Effects of Simultaneous Expression of Two Sodium Channel Toxin Genes on the Properties of Baculoviruses as Biopesticides

Abstract

Abstract Previously, we have described the properties of recombinant baculoviruses expressing three chimeric genes, mag4, sat2, and ssh1, that encode secretable insect selective sodium channel toxins, μ-Aga-IV from the spider Agelenopsis aperta, As II from the sea anemone Anemonia sulcata, and Sh I from the sea anemone Stichadactyla helianthus, respectively. We now show that μ-Aga-IV and As II act at distinct sites on voltage-sensitive sodium channels of insects and synergistically promote channel opening. We also show that these toxins have synergistic insecticidal activity against the blowfly Lucilia sericata and the fall armyworm Spodoptera frugiperda.

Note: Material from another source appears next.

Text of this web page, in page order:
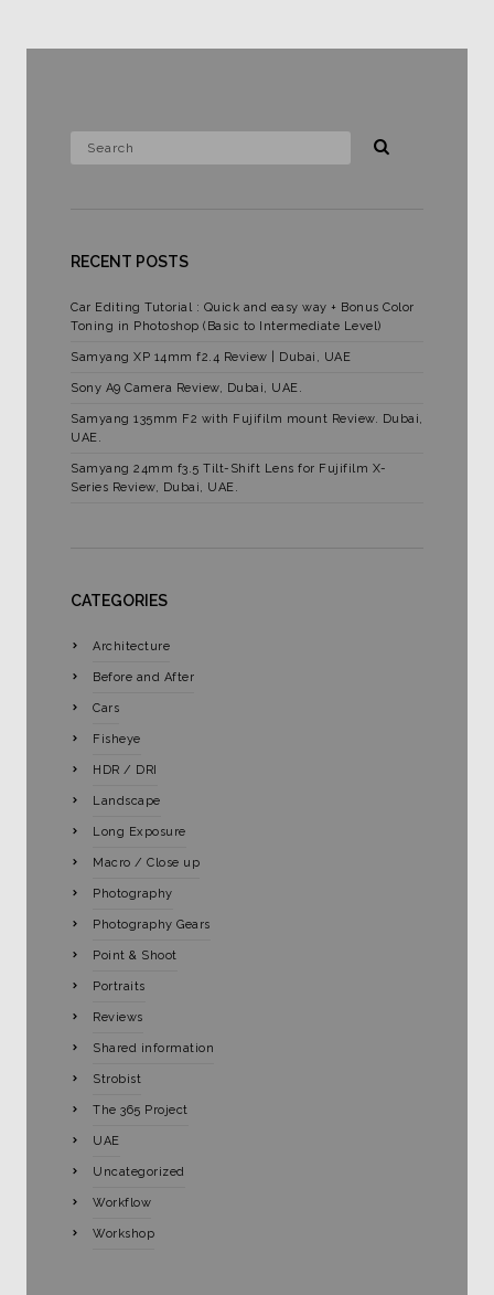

To determine if toxin synergy also occurs in the context of virus replication, we inserted the chimeric toxin genes into nonessential sites of the Autographa californica nuclear polyhedrosis virus (AcMNPV) genome under the control of either a modified promoter, P synXIV , or an insect derived promoter, P hsp70 . Comparative analyses showed that viruses expressing toxin genes under the control of the P hsp70 promoter were more effective as biopesticides than under the control of P synXIV . Two toxins, μ-Aga-IV and As II, exerted the most potent effects in S. frugiperda and Trichoplusia ni larvae, respectively. A virus simultaneously expressing two P hsp70 -promoted toxin genes, mag4 and sat2, exhibited properties similar to the two viruses expressing each of the toxin genes individually except that larval feeding time (FT 50 ) was reduced an additional 10%, indicating a small advantage to coproducing synergistic toxins.